(Collected data entries)
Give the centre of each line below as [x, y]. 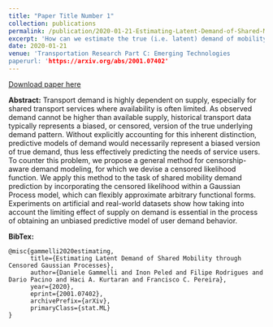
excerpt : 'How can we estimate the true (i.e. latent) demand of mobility [138, 39]
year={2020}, [52, 286]
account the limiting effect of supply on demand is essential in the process [133, 212]
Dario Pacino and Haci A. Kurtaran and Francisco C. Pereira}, [118, 280]
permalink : [27, 31]
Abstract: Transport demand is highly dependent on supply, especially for [133, 100]
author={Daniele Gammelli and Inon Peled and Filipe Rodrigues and [147, 273]
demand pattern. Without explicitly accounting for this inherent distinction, [133, 134]
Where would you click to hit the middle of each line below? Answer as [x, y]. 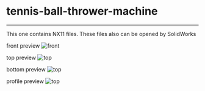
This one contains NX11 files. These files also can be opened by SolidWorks [101, 34]
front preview [23, 45]
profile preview [25, 81]
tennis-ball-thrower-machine [82, 11]
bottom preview [26, 69]
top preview [21, 57]
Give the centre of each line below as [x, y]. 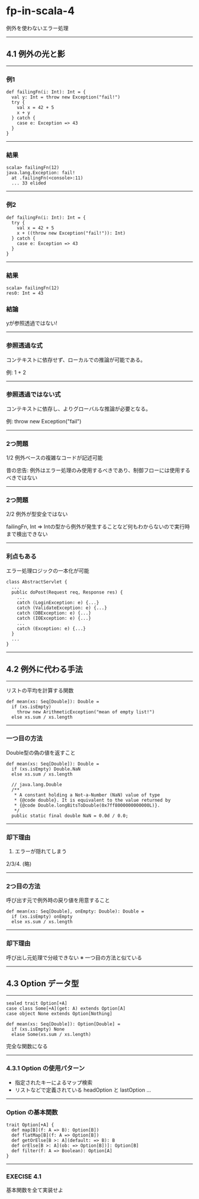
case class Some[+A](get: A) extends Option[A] [66, 1008]
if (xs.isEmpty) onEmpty [42, 917]
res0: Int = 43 [25, 293]
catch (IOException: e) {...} [54, 618]
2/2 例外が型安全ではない [37, 514]
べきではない [22, 478]
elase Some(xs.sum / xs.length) [52, 1034]
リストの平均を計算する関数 [40, 690]
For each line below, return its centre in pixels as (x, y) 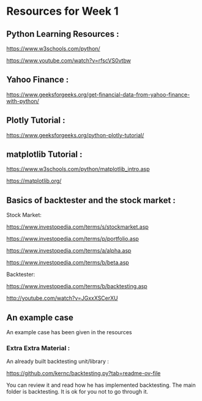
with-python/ (23, 101)
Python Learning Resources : (63, 34)
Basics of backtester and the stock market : (91, 200)
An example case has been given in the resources (69, 332)
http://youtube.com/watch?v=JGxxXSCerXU (62, 298)
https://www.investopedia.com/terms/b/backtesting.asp (77, 286)
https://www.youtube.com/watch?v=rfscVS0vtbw (69, 60)
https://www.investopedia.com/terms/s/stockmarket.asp (77, 227)
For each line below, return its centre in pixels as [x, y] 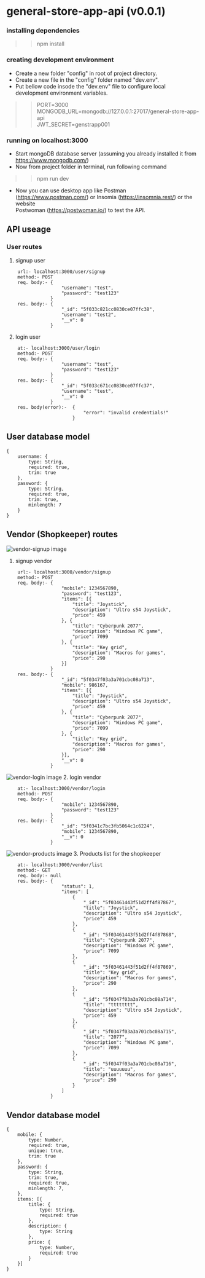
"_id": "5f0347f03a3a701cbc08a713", [108, 680]
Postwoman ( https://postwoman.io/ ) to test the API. [80, 210]
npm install [50, 44]
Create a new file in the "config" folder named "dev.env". [87, 80]
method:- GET [34, 870]
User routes [24, 247]
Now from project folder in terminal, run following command [91, 167]
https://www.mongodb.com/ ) [52, 160]
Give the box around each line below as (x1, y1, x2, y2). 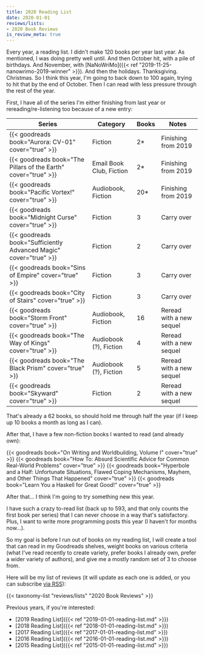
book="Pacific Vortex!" (9, 188, 75, 197)
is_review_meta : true (6, 32, 61, 38)
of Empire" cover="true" (9, 271, 79, 280)
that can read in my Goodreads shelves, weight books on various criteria (6, 543, 188, 550)
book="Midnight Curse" (9, 213, 78, 222)
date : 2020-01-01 (6, 15, 50, 21)
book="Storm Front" (9, 314, 67, 322)
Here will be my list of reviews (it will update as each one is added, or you (6, 574, 190, 581)
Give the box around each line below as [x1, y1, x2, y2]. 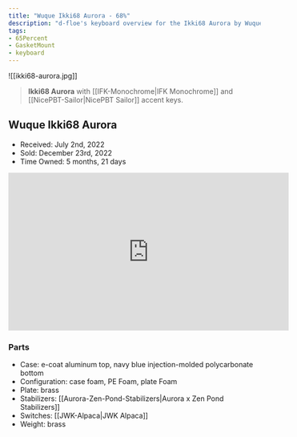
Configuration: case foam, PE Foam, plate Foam [19, 377, 178, 386]
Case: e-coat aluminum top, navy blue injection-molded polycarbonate [19, 360, 254, 370]
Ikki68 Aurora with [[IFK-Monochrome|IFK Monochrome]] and [27, 87, 234, 96]
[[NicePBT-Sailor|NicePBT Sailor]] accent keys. [27, 95, 184, 104]
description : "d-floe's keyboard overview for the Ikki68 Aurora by [8, 19, 242, 27]
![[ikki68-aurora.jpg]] [8, 71, 78, 80]
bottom [19, 368, 44, 378]
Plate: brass [19, 386, 60, 395]
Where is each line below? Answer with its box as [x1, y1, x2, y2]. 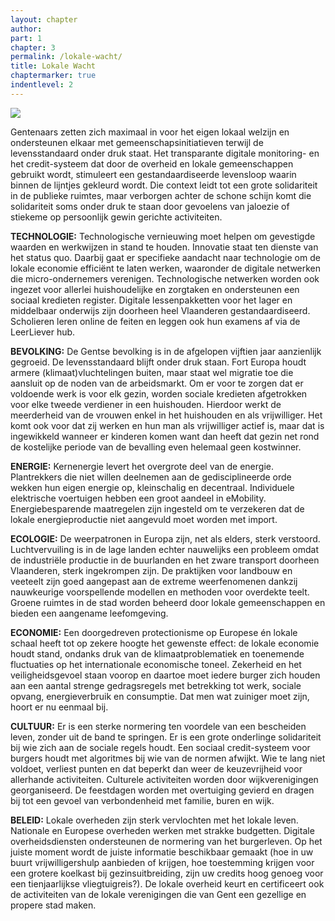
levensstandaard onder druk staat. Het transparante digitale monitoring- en [10, 147, 320, 159]
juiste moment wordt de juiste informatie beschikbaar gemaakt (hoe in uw [10, 846, 314, 858]
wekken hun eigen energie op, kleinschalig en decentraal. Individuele [10, 481, 295, 493]
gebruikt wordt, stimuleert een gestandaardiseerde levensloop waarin [10, 168, 297, 180]
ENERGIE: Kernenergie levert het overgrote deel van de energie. [10, 460, 274, 472]
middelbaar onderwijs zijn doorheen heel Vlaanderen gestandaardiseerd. [10, 304, 311, 316]
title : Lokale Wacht [10, 61, 97, 71]
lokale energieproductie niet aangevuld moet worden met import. [10, 513, 278, 525]
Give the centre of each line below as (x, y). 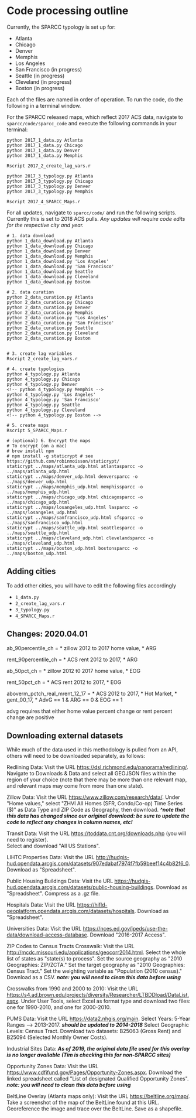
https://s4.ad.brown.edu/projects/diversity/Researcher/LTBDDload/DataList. (98, 995)
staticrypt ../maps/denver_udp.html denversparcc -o (72, 476)
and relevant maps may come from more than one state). (75, 786)
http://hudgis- (113, 857)
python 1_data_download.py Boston (49, 282)
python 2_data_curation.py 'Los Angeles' (58, 317)
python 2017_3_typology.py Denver (49, 186)
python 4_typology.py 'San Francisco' (54, 399)
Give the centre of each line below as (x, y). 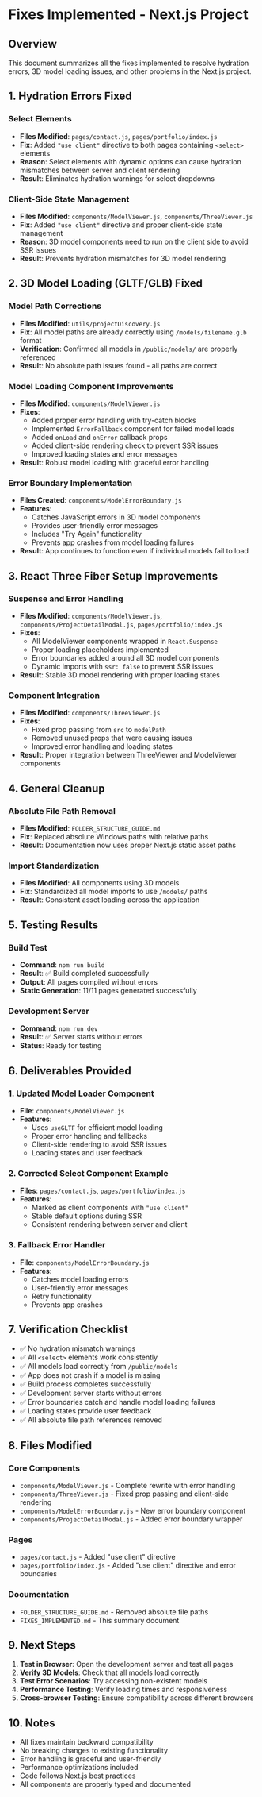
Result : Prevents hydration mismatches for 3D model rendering (123, 258)
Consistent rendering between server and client (109, 1224)
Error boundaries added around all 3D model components (125, 657)
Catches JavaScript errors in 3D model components (116, 517)
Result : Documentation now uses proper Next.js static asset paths (127, 845)
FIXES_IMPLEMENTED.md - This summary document (99, 1620)
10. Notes (32, 1723)
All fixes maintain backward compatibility (87, 1742)
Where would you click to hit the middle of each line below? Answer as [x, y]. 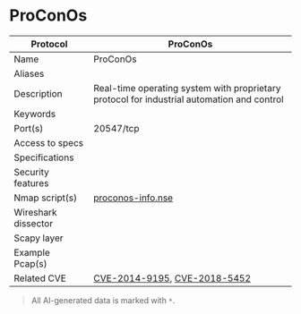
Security [31, 172]
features [31, 182]
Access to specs [48, 142]
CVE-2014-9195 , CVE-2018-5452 [172, 278]
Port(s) [29, 128]
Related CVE [40, 278]
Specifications [44, 157]
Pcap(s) [30, 263]
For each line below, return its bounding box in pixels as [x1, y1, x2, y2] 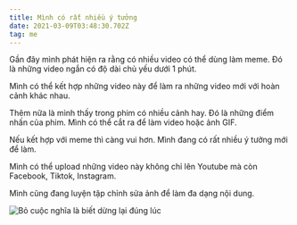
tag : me [9, 29, 38, 38]
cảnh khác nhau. [9, 90, 70, 101]
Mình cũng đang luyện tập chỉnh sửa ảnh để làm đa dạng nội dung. [9, 188, 255, 199]
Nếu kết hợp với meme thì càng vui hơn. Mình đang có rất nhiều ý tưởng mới [9, 135, 288, 146]
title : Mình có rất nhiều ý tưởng [9, 12, 138, 22]
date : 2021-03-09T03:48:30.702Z [9, 21, 129, 30]
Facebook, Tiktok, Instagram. [9, 171, 117, 181]
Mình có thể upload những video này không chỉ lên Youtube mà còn [9, 162, 258, 172]
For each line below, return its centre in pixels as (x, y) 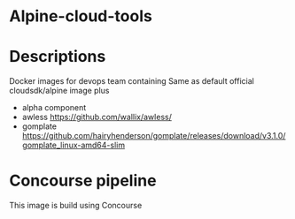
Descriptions (58, 57)
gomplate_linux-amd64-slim (74, 145)
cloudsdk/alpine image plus (59, 91)
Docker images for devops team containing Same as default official (132, 81)
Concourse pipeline (83, 181)
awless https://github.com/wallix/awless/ (97, 117)
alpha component (54, 108)
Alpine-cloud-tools (81, 16)
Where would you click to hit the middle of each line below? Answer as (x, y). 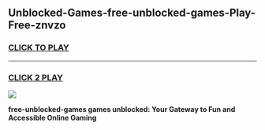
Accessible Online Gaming (52, 117)
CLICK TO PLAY (39, 48)
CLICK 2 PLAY (35, 77)
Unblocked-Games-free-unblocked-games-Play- (132, 13)
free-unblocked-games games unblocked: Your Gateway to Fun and (122, 109)
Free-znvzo (37, 26)
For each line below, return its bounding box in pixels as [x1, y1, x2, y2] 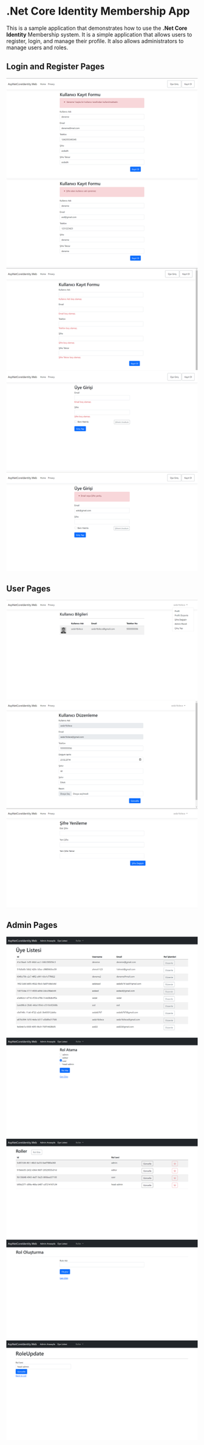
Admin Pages [6, 920, 58, 930]
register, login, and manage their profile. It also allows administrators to [6, 37, 184, 44]
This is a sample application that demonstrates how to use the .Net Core [6, 24, 188, 32]
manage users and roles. [6, 44, 69, 51]
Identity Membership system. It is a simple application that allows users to [6, 30, 192, 38]
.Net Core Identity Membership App [6, 4, 190, 18]
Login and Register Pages [6, 62, 105, 72]
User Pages [6, 583, 51, 594]

Task prompt >> Pictures stay out. Print the lines of the records above exactly, from the first through the one with "and [147, 273]".

Response area >>
Give the centre of each line below as [x, y]. 
excerpt : 'How can we estimate the true (i.e. latent) demand of mobility [138, 39]
year={2020}, [52, 286]
account the limiting effect of supply on demand is essential in the process [133, 212]
Dario Pacino and Haci A. Kurtaran and Francisco C. Pereira}, [118, 280]
permalink : [27, 31]
Abstract: Transport demand is highly dependent on supply, especially for [133, 100]
author={Daniele Gammelli and Inon Peled and Filipe Rodrigues and [147, 273]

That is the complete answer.